I am so sick of this mess. When this info from a study done by an EMS group out in AZ I think, came out a couple of weeks ago, AHA said that they weren't going to change CPR guidelines due to lack of appropriate study on the subject. Now suddenly they are looking at endorsing it???

This last time I renewed ACLS they were pushing compressions instead of defib, stating that there were not enough good outcomes. Of course when I renewed ACLS prior to a year ago, the focus was on fast defib and not worry so much about CPR. And prior to that the focus had been on CPR and not defib, and on and on back to the dark ages of ACLS when people actually had to know something to pass the class.

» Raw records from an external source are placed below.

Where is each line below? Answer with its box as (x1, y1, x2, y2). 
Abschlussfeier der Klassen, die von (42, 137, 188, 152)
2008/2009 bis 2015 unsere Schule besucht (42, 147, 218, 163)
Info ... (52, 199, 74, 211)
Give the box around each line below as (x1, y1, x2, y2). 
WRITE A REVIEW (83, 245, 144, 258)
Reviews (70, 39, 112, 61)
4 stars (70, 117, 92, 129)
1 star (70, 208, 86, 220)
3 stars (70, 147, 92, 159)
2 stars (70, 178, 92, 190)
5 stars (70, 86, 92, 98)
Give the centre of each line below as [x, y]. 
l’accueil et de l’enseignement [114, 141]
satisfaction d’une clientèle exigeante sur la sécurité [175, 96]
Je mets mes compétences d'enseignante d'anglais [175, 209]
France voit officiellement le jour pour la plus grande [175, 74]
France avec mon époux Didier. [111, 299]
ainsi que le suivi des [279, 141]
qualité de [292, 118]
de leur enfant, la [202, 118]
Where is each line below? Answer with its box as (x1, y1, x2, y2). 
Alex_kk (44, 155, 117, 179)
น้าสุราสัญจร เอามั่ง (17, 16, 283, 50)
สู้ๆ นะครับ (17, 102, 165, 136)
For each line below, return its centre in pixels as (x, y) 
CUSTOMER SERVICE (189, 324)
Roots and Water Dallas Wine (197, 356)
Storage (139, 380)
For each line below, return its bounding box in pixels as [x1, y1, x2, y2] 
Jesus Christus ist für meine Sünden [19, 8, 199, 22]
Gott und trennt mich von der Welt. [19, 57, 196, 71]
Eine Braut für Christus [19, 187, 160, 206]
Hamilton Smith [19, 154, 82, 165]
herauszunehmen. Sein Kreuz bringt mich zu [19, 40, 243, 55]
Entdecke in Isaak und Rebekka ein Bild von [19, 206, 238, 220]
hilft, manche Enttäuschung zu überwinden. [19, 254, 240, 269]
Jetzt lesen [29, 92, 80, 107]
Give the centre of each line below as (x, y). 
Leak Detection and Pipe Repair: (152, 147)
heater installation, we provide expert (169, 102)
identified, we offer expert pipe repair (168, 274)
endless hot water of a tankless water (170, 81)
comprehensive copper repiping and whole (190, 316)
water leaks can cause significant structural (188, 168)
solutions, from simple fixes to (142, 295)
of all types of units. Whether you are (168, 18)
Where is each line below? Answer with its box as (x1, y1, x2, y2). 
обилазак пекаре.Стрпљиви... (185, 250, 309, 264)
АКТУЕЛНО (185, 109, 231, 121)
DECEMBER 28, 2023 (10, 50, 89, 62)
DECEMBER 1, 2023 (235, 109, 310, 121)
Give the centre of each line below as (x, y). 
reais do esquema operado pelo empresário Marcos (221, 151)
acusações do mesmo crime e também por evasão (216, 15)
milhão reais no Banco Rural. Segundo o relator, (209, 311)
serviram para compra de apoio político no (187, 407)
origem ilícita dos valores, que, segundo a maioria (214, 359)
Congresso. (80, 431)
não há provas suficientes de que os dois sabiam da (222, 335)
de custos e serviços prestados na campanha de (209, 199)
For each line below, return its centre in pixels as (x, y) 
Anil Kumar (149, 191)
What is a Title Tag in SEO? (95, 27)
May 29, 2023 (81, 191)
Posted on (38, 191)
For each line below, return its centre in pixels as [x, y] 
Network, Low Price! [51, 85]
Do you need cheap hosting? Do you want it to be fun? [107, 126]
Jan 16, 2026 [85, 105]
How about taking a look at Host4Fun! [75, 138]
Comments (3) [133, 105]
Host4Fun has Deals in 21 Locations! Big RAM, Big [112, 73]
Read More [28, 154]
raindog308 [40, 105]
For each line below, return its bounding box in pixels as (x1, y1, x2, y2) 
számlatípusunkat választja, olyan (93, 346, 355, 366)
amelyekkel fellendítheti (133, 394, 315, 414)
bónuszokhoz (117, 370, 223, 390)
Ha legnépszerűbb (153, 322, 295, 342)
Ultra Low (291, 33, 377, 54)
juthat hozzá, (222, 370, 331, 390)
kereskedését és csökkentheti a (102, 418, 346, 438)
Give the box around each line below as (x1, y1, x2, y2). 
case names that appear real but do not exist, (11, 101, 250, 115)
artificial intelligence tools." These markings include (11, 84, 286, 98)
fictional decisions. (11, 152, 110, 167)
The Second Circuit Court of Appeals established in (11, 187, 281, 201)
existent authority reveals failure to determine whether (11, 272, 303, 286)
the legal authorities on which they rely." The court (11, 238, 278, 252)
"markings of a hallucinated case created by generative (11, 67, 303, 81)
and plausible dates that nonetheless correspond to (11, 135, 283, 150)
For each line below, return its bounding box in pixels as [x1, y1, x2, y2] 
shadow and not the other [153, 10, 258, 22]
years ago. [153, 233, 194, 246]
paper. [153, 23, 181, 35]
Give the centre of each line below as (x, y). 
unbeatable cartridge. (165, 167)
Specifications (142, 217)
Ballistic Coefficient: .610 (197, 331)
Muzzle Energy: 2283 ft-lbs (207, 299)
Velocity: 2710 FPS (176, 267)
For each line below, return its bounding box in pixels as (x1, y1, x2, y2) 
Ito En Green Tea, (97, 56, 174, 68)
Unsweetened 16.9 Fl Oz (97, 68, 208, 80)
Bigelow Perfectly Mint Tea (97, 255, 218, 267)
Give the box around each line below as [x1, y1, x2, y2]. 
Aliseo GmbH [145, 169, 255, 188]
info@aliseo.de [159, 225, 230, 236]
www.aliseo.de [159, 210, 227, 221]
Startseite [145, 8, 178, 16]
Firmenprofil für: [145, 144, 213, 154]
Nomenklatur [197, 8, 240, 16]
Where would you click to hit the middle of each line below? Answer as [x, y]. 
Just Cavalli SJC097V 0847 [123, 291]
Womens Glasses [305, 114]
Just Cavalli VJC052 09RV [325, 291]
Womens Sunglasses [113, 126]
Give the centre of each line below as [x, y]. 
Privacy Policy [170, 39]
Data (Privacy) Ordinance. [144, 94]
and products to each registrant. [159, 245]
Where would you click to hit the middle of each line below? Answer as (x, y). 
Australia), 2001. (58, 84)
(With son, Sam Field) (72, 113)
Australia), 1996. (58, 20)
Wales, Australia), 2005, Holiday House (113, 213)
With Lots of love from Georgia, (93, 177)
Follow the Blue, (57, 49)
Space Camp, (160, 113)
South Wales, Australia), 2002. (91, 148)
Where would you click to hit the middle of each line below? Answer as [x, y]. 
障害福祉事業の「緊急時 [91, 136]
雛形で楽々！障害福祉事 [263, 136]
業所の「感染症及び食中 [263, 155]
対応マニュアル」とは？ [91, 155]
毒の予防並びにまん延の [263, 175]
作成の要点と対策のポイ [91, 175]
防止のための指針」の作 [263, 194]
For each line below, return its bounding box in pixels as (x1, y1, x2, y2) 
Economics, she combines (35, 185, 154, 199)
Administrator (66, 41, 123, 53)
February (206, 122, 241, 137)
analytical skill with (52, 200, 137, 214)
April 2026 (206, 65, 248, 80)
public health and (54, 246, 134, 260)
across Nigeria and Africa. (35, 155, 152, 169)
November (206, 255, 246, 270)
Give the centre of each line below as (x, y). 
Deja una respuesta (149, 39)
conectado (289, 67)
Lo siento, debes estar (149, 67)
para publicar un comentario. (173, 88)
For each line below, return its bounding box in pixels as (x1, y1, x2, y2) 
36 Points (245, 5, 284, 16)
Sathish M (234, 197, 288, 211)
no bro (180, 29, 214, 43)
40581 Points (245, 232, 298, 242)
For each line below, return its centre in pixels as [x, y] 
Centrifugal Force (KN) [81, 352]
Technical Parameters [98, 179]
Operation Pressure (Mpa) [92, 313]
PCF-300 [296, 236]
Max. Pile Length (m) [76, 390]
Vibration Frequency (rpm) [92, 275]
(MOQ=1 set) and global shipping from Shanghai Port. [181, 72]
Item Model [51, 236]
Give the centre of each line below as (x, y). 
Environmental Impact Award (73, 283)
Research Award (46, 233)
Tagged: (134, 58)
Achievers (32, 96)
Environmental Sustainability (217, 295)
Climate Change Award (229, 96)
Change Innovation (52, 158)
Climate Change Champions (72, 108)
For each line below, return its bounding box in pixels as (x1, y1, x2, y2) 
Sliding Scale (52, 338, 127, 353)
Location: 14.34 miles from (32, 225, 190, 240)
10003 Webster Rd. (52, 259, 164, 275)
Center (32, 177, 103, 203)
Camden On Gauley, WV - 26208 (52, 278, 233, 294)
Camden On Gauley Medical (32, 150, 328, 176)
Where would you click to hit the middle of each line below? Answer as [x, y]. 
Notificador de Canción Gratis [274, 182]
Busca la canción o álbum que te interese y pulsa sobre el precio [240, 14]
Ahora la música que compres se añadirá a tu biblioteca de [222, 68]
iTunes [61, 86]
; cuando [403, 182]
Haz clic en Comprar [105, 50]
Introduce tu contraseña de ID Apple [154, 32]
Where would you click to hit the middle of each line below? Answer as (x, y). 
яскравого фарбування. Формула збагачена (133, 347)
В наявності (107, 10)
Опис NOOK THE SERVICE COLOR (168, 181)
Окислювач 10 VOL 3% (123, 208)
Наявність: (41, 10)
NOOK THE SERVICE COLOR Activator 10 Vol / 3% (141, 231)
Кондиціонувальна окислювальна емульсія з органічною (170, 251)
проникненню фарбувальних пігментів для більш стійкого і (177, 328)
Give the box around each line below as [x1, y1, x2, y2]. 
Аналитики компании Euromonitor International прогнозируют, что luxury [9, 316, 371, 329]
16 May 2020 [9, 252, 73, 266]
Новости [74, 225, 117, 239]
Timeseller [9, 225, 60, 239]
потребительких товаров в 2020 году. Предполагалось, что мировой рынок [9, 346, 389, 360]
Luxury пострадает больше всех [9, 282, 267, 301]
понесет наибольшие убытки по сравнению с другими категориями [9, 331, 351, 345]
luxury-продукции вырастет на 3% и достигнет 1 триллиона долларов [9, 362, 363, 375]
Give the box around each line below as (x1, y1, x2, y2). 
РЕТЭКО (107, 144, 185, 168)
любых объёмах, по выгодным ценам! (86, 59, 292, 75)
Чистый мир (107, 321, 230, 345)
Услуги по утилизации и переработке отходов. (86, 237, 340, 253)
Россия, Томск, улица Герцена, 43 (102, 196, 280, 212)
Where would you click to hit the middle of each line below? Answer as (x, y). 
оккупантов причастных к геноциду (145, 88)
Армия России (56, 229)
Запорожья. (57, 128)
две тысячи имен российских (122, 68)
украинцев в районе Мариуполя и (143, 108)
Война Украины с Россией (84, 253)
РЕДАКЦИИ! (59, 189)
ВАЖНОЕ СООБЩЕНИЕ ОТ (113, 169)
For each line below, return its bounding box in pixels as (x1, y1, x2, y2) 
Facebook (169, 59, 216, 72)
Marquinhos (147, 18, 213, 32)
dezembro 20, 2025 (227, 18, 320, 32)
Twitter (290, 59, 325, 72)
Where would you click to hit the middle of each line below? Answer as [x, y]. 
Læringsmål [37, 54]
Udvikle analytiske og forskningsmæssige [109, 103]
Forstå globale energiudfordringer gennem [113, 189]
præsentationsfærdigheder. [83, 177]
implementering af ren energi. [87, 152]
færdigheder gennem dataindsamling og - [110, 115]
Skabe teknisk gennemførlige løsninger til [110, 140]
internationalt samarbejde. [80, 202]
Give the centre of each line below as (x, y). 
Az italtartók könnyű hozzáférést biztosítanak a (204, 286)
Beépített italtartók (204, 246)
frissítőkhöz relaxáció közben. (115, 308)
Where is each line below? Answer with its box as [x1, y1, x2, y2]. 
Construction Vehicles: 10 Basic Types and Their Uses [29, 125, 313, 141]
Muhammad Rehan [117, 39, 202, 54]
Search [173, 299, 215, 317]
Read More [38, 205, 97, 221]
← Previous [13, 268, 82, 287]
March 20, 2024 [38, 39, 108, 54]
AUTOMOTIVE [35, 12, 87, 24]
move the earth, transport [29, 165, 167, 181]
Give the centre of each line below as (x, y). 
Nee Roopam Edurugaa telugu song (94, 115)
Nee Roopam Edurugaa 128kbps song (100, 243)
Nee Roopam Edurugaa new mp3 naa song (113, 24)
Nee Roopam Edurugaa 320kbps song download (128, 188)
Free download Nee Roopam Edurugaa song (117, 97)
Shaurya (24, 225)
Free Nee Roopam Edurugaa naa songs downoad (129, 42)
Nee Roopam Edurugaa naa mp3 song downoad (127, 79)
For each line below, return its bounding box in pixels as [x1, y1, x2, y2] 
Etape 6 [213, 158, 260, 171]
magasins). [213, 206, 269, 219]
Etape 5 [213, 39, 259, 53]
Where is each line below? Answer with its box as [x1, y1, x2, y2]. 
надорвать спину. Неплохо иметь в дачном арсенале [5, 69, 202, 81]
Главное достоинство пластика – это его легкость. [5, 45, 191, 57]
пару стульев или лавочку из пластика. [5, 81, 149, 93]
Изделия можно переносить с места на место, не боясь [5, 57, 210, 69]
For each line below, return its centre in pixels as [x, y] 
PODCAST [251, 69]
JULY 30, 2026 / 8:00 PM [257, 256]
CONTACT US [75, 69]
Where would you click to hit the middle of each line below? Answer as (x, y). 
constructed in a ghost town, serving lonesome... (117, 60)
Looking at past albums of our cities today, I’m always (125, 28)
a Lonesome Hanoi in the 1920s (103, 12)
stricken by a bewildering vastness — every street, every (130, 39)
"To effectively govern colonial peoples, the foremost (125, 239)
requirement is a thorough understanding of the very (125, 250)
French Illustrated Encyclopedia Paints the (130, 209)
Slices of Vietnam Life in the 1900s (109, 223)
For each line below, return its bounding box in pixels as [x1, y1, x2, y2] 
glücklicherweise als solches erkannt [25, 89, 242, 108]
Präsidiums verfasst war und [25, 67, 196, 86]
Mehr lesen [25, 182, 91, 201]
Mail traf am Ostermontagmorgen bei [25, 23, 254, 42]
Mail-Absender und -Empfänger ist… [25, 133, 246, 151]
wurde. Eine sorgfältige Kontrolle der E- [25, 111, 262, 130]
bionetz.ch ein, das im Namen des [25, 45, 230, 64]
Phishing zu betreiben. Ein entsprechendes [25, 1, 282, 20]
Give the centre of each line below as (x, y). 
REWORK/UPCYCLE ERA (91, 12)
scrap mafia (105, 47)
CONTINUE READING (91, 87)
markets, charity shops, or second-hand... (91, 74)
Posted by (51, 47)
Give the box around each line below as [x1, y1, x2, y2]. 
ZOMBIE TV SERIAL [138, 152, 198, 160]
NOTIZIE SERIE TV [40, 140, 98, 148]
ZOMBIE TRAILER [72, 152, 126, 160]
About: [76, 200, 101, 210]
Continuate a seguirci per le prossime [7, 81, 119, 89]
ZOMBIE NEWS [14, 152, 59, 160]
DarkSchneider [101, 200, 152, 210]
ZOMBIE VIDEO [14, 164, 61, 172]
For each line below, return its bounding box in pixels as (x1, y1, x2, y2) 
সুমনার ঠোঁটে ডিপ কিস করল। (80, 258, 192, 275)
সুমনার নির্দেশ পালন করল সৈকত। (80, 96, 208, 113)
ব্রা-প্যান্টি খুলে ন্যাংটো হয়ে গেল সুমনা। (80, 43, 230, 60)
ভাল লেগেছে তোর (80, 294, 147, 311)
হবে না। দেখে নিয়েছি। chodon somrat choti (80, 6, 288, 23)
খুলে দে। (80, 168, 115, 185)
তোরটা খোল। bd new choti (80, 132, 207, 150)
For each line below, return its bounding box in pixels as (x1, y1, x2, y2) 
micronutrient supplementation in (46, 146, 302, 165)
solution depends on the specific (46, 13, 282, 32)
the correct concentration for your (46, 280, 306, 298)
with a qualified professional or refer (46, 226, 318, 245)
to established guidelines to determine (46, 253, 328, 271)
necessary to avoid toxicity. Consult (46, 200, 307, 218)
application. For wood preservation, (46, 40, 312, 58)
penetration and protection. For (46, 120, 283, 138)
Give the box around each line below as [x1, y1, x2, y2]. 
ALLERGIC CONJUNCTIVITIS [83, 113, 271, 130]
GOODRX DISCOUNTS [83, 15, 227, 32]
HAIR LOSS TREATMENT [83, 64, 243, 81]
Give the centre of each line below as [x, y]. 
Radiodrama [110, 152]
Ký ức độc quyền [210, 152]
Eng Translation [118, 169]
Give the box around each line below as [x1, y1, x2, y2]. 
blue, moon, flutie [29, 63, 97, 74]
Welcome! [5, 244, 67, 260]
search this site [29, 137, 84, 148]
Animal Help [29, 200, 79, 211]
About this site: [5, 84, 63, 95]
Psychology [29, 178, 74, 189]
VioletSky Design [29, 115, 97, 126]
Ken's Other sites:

Last week I read an article that said that people weren't being shocked in a timely fashion, particularly in hospitals, and that CPR was fine but defib was needed more.

Frankly - I believe it is all a crock. We are not God and we cannot save every life on the planet. The AHA changes their tune at every symposium because there aren't enough good outcomes. There isn't going to be a good outcome for every patient because we do not have the power to raise people from the dead. We can save some but not all, and certainly not all will come out without anoxic brain injury.

I've watched over the years and I truly believe that the AHA is grasping at straws in an attempt to satisfy the general public's idea that a pill can fix anything regardless of how you treat your body. Either that, or as someone else has suggested before, they just need to change things to make sure that they get repeat customers for the classes so everyone can make a bit of money.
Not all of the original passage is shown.